■ Task brief:
The lines to copy are those holding the string "inflation" in the entries below.

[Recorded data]
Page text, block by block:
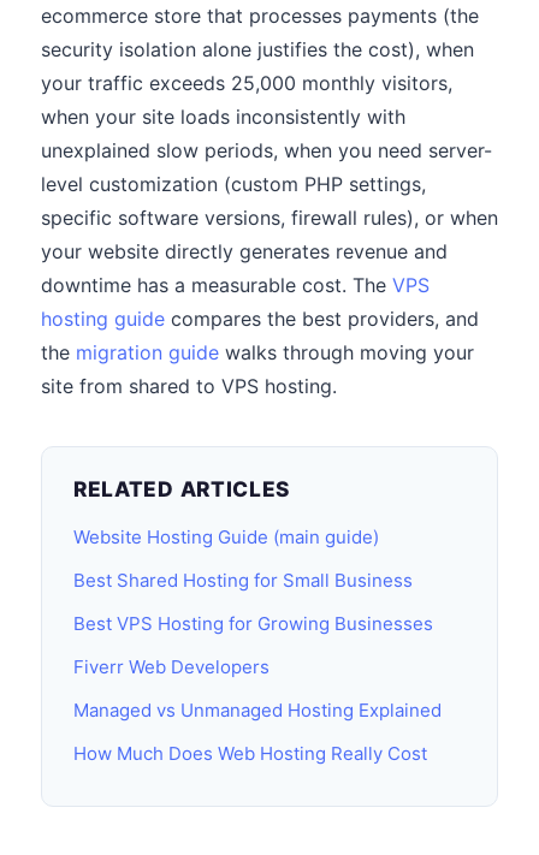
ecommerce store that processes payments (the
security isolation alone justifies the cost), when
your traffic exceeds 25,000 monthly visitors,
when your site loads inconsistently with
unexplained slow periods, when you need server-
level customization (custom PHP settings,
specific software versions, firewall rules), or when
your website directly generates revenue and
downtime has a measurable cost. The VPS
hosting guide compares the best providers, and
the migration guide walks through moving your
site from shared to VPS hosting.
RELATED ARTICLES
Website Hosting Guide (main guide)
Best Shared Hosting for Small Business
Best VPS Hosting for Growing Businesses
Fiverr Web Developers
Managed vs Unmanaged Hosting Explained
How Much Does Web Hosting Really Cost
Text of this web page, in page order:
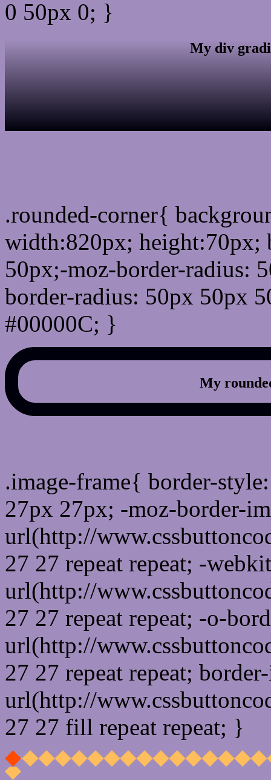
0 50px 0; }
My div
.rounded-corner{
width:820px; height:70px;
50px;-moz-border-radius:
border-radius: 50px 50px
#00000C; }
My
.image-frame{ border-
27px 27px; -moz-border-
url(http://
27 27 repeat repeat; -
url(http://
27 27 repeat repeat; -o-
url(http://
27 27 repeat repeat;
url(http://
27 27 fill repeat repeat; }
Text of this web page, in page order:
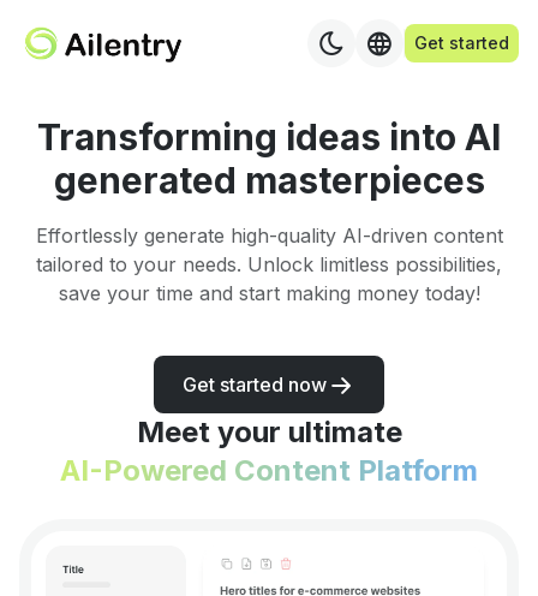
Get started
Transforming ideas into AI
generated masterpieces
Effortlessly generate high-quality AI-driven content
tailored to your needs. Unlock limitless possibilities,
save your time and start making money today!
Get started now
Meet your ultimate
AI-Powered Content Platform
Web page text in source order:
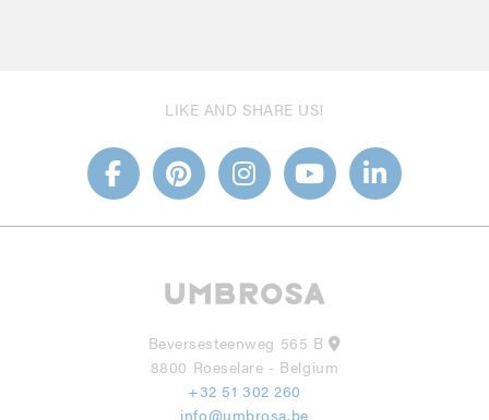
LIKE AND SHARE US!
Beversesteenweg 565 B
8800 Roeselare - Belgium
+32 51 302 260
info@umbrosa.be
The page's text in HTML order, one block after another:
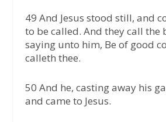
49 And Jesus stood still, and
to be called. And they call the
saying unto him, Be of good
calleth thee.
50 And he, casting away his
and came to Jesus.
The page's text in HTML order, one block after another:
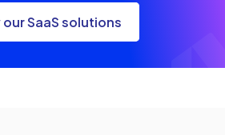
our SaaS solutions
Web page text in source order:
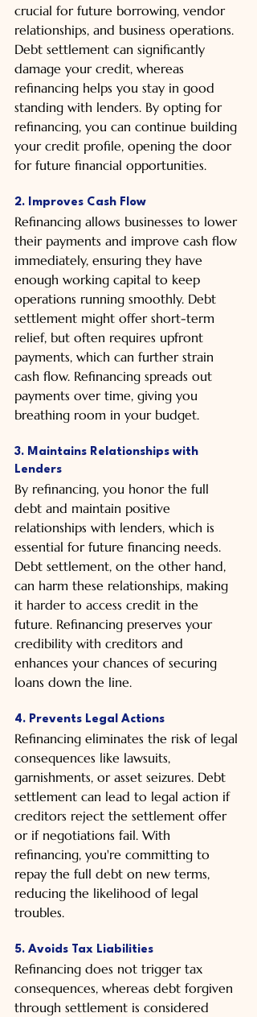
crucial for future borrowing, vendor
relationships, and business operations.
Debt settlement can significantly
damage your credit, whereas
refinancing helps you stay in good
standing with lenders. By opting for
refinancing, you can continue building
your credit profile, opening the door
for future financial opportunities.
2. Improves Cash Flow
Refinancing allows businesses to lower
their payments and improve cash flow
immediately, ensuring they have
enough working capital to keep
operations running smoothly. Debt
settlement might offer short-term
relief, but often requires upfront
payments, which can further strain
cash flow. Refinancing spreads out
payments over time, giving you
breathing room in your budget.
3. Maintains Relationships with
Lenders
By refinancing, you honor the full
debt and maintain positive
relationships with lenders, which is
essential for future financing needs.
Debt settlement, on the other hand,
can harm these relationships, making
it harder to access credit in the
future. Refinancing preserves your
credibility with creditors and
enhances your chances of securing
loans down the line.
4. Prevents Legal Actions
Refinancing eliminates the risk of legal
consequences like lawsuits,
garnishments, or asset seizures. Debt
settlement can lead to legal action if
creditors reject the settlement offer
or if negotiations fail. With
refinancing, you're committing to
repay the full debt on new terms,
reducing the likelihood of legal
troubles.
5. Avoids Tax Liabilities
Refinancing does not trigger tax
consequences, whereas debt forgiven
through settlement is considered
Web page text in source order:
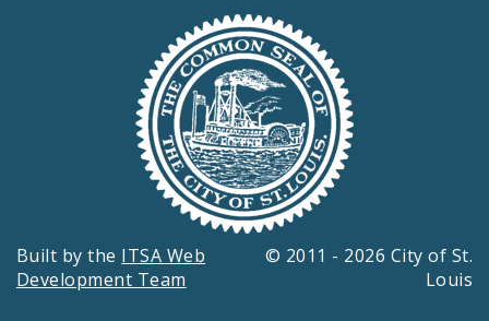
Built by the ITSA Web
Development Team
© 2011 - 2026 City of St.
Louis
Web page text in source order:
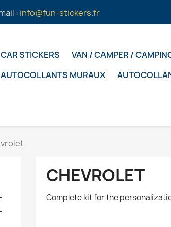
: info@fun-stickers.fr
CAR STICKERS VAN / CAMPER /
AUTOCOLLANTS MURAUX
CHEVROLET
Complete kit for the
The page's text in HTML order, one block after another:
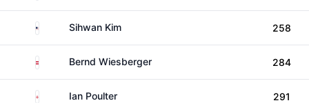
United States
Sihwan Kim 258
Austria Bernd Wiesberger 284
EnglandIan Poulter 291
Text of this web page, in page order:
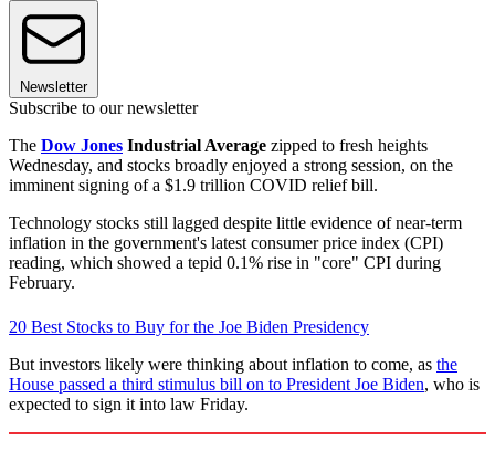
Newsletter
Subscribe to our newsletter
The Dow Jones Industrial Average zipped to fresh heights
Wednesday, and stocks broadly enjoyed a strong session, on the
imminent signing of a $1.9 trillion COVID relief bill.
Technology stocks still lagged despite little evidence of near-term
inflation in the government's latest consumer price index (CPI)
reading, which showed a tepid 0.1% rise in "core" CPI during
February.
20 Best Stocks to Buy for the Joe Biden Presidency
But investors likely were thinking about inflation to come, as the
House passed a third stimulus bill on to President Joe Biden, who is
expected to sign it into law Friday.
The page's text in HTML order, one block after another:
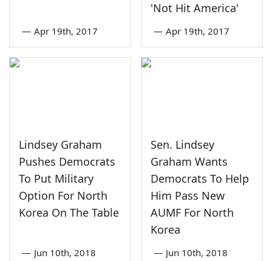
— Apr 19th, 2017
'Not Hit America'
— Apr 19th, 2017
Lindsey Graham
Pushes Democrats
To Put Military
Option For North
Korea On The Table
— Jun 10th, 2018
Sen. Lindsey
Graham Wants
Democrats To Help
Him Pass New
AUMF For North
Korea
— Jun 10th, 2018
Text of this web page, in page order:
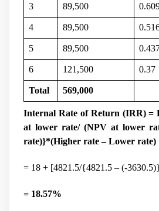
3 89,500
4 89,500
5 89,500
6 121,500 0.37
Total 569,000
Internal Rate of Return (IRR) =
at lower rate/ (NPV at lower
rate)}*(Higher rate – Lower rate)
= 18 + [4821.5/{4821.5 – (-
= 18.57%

■ Exercise response:
inflation in the government's latest consumer price index (CPI)
But investors likely were thinking about inflation to come, as the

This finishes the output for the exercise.